Since the awareness of the hazards of tobacco, and the socio-economic inequality seen in this area, the government has tried to implement regulations, policies and legislation to help if not stop, at least measurably reduce the prevalence of this ill. It has been quite a problematic issue to tackle as it has to do with peoples choices. In 1998, the government released a paper (the White paper) to address the issues concerning the tobacco epidemic and one of its objectives was to establish a downward trend in adult smoking rates in all social classes.

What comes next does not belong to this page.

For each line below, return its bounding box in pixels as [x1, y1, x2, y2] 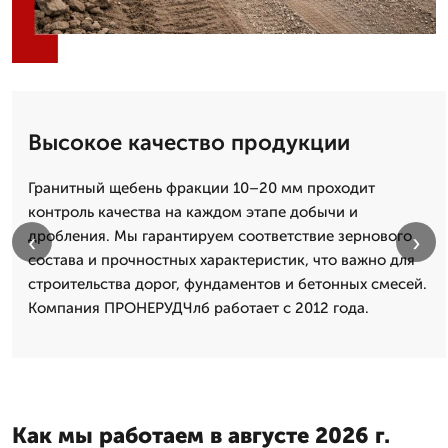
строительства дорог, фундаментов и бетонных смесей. [28, 274, 427, 293]
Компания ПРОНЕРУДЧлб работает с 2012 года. [28, 298, 369, 317]
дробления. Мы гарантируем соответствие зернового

The paper proposed to have 1.5million fewer smokers by 2010 by implementing certain key legislation, policies across Europe. Some of the interventions are

Tax increases

Advertisement bans

Action on tobacco smuggling

Mass media campaigns

Enforcement of underage sales

NHS smoking cessation services

One week free nicotine replacement therapy (NRT)

Smoking ban.

These laws and legislation have been effective and the reduction in incidence and prevalence across social status can be attributed to it. Tax on tobacco in the UK for example accounts for over 75% of the cost of a 20 cigarette pack (howard reed 2010. The effects of increasing tobacco taxation: a cost benefit and public finances analysis). Increased tobacco taxes prevent smoking initiation and also help smokers to reduce the quantity of cigarette smoked. Apart from it being a great source of revenue for the government, a reduction in prevalence and incidence rates means better health and less expenditure on preventable diseases attributable to tobacco smoking. Perhaps the only argument against taxation is that with every addiction; an increase in price usually isn’t enough to result in a complete cessation of the addiction. In this case though, it has made a remarkable impact.

The role of the media in any society cannot be over emphasized. The tobacco smoking trend was strengthened by adverts in the media and in return, mass media campaigns which include radio, television, newspaper, have and will continue to go a long way in fighting the tobacco epidemic. Education of people in socially deprived areas about the destruction in tobacco will go a long way to reduce the rates of consumption amongst these groups.

The National free NRT (nicotine replacement therapy) was a welcome development. The only problem however was that it was free for just a week…, too short to make a good enough impact or to observe a noticeable enough change to want to continue its use.

The enforcement of underage sales and clamping down on the illegal smuggling of tobacco into the UK are also important issues. Smuggling of tobacco products into the UK negates the benefits of taxation because then, tobacco will be sold at a less price than the ones with taxes on them, increasing the availability of tobacco. Smuggling in tobacco also means that its sales cannot be regulated as it should. Enforcement of these issues have been tight, there however still exists some lapses.

CONCLUSION

There has been a reduction in prevalence and incidence rates in tobacco smoking. There exists however, a gradient between people from affluent backgrounds and individuals from disadvantaged backgrounds and it has been shown that people from less disadvantaged backgrounds have higher incidence and prevalence rates. I have used the behaviour-cultural theory of health inequality to give possible explanations for this. For a fact, a country where wealth is evenly distributed, these kinds of issues of health inequality and in smoking in particular will not be expected. But until the UK gets to a level of even wealth distribution, continued vigilance and efforts will be required to help maximally reduce the problem.